Researchers identify genetic mutations responsible for 10 percent of schizophrenia
A study recently published in the journal Nature Genetics reported that people with no family history of schizophrenia but who go on to develop the illness were found to have approximately eight times more ‘spontaneous’ genetic mutations (that is, genetic mutations occurring in the absence of external ‘mutating forces’) than people who do not have schizophrenia. These mutations occurred mostly in genes involved in brain development.
Scans of the DNA of people with schizophrenia revealed that a particular type of spontaneous genetic mutation – ‘copy number’ mutations, which involve either the gain or loss of a genetic material – account for at least 10% of the non-familial cases of the illness.
Furthermore, in non-familial cases of schizophrenia, researchers were able to identify specific genetic mutations present in people with illness but not in their unaffected biological parents. Echoing findings of another recently published study, most of these mutations were found in genes involved in brain development.

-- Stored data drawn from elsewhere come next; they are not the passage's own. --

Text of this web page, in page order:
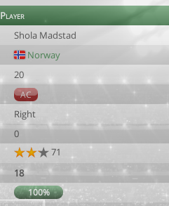
Player
Shola Madstad
Norway
20
AC
Right
0
71
18
100%
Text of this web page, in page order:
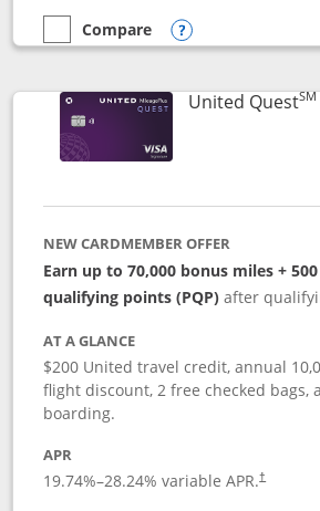
empty checkbox
Compare
Compare the United Explorer Card
Opens
United QuestSM
NEW CARDMEMBER OFFER
Earn up to 70,000 bonus miles +
qualifying points (PQP) after
AT A GLANCE
$200 United travel credit, annual
flight discount, 2 free checked bags,
boarding.
APR
19.74%–28.24% variable APR.†
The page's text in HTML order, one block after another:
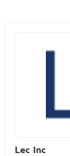
Lec Inc
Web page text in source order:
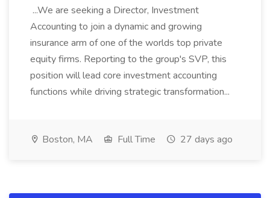
...We are seeking a Director, Investment
Accounting to join a dynamic and growing
insurance arm of one of the worlds top private
equity firms. Reporting to the group's SVP, this
position will lead core investment accounting
functions while driving strategic transformation...
Boston, MA Full Time 27 days ago
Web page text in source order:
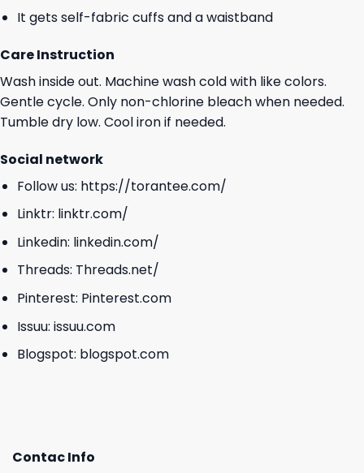
It gets self-fabric cuffs and a waistband
Care Instruction
Wash inside out. Machine wash cold with like colors.
Gentle cycle. Only non-chlorine bleach when needed.
Tumble dry low. Cool iron if needed.
Social network
Follow us: https://torantee.com/
Linktr: linktr.com/
Linkedin: linkedin.com/
Threads: Threads.net/
Pinterest: Pinterest.com
Issuu: issuu.com
Blogspot: blogspot.com
Contac Info
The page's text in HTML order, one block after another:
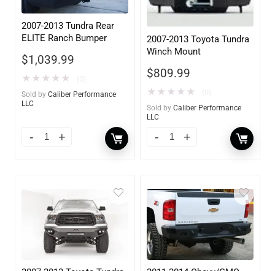
2007-2013 Tundra Rear
ELITE Ranch Bumper
$1,039.99
★ ★ ★ ★ ★
Sold by Caliber Performance
LLC
2007-2013 Toyota Tundra
Winch Mount
$809.99
★ ★ ★ ★ ★
Sold by Caliber Performance
LLC
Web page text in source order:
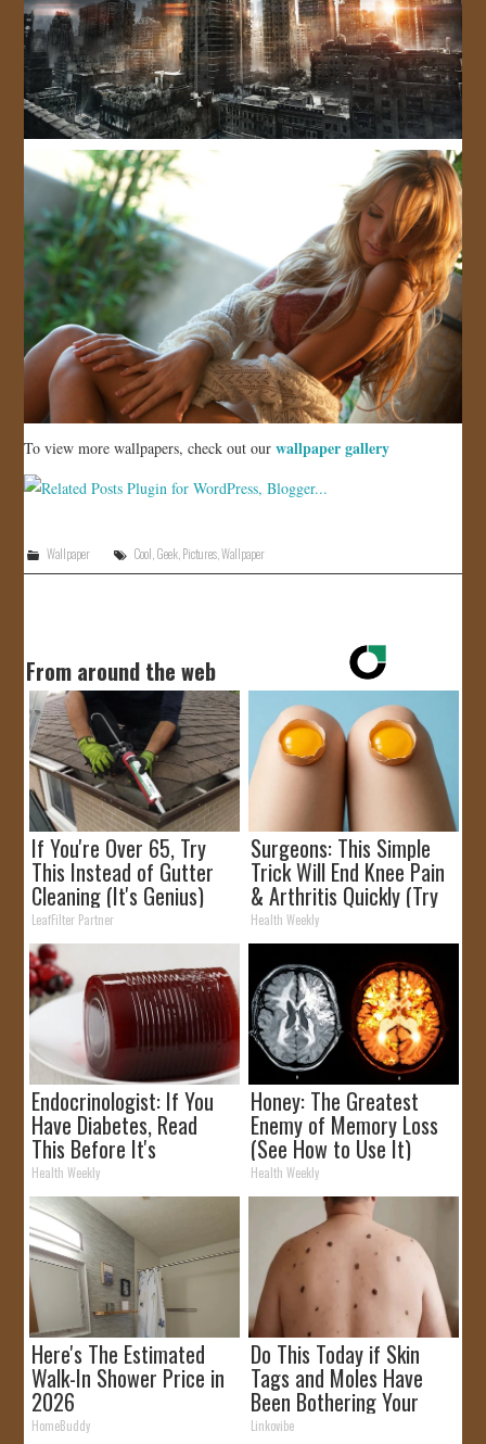
To view more wallpapers, check out our wallpaper gallery
Wallpaper Cool,Geek,Pictures,Wallpaper
From around the web
If You're Over 65, Try
This Instead of Gutter
Cleaning (It's Genius)
LeafFilter Partner
Surgeons: This Simple
Trick Will End Knee Pain
& Arthritis Quickly (Try
It)
Health Weekly
Endocrinologist: If You
Have Diabetes, Read
This Before It's
Removed!
Health Weekly
Honey: The Greatest
Enemy of Memory Loss
(See How to Use It)
Health Weekly
Here's The Estimated
Walk-In Shower Price in
2026
HomeBuddy
Do This Today if Skin
Tags and Moles Have
Been Bothering Your
Skin!
Linkovibe

The Director of the U.S. National Institute of Mental Health commented that “such abnormal deletions or duplications of genetic material are increasingly being implicated in schizophrenia and autism. Now we have a dramatic demonstration that genetic vulnerabilities for these illnesses may not be inherited from parents, at least in the sense that these vulnerabilities were not present in the parental genes. This line of research holds promise for improved treatments – and perhaps someday even prevention – of developmental brain disorders.”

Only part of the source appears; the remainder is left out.